# [What to produce]
The answer should be one number only, namely how many lines of the records hold the word "image".

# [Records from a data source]
########################################
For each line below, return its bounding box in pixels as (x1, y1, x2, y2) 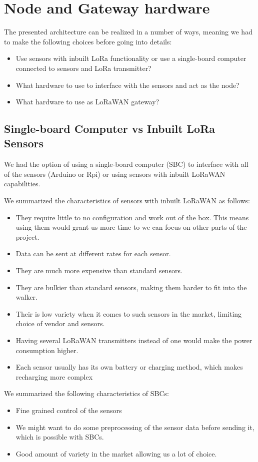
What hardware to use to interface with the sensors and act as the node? (15, 79, 239, 90)
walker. (15, 292, 38, 302)
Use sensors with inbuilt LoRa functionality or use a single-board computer (15, 53, 246, 63)
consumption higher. (15, 345, 78, 355)
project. (15, 231, 39, 242)
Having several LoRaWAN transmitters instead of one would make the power (15, 335, 252, 345)
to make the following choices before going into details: (4, 36, 172, 46)
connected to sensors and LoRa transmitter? (15, 62, 151, 73)
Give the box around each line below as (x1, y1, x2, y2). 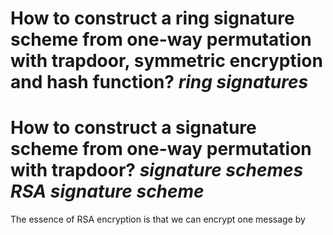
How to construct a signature (10, 117, 257, 139)
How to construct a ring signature (10, 7, 295, 30)
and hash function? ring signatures (10, 71, 309, 94)
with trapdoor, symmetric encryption (10, 50, 323, 72)
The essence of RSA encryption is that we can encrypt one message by (10, 213, 306, 226)
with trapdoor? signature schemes (10, 159, 304, 182)
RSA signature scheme (10, 180, 205, 203)
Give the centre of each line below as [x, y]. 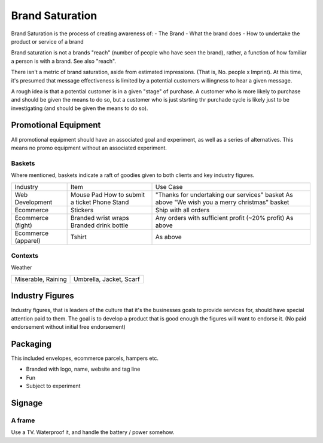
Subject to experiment [53, 386]
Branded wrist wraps [100, 218]
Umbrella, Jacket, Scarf [107, 279]
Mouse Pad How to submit [108, 194]
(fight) [23, 225]
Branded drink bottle [99, 225]
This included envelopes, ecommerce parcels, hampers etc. [85, 358]
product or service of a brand [47, 41]
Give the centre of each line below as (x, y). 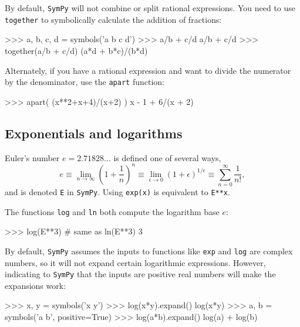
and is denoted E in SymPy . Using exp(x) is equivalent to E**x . (117, 191)
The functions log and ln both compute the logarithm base (112, 211)
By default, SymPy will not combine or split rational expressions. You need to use (150, 8)
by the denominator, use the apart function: (85, 82)
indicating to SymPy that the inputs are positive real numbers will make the (140, 274)
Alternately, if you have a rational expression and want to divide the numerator (148, 70)
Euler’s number (32, 157)
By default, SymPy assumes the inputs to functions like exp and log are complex (149, 251)
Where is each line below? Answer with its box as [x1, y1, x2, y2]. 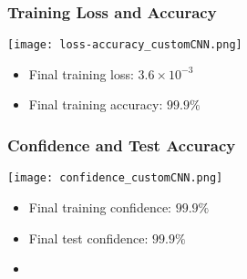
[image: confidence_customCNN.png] [7, 171, 223, 185]
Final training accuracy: [28, 95, 163, 114]
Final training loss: [28, 64, 134, 83]
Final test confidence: [28, 228, 149, 247]
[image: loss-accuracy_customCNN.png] [7, 38, 242, 52]
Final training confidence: [28, 197, 172, 216]
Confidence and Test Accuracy [7, 133, 236, 156]
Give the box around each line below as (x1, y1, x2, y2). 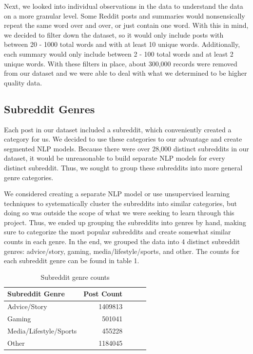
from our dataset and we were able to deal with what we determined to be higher (4, 68, 247, 78)
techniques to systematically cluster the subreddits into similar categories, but (4, 198, 237, 208)
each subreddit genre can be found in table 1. (4, 255, 139, 266)
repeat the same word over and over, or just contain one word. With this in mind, (4, 20, 249, 30)
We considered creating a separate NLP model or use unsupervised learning (4, 188, 230, 199)
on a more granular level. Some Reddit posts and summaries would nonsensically (4, 10, 245, 21)
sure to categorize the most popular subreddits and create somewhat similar (4, 227, 231, 237)
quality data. (4, 77, 42, 87)
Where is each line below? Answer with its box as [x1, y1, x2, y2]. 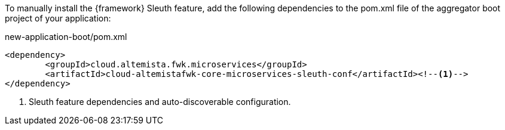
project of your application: [5, 13, 111, 23]
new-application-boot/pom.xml [5, 32, 127, 42]
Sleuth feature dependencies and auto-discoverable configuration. [29, 97, 291, 107]
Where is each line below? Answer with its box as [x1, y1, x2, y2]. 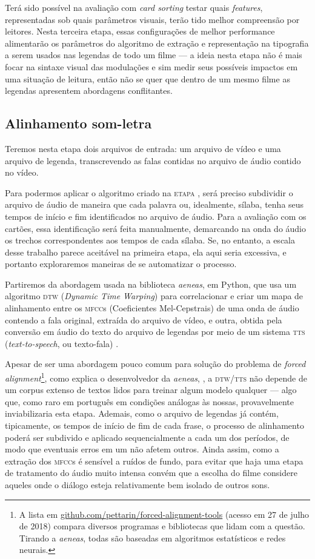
########################################
# [Output]
2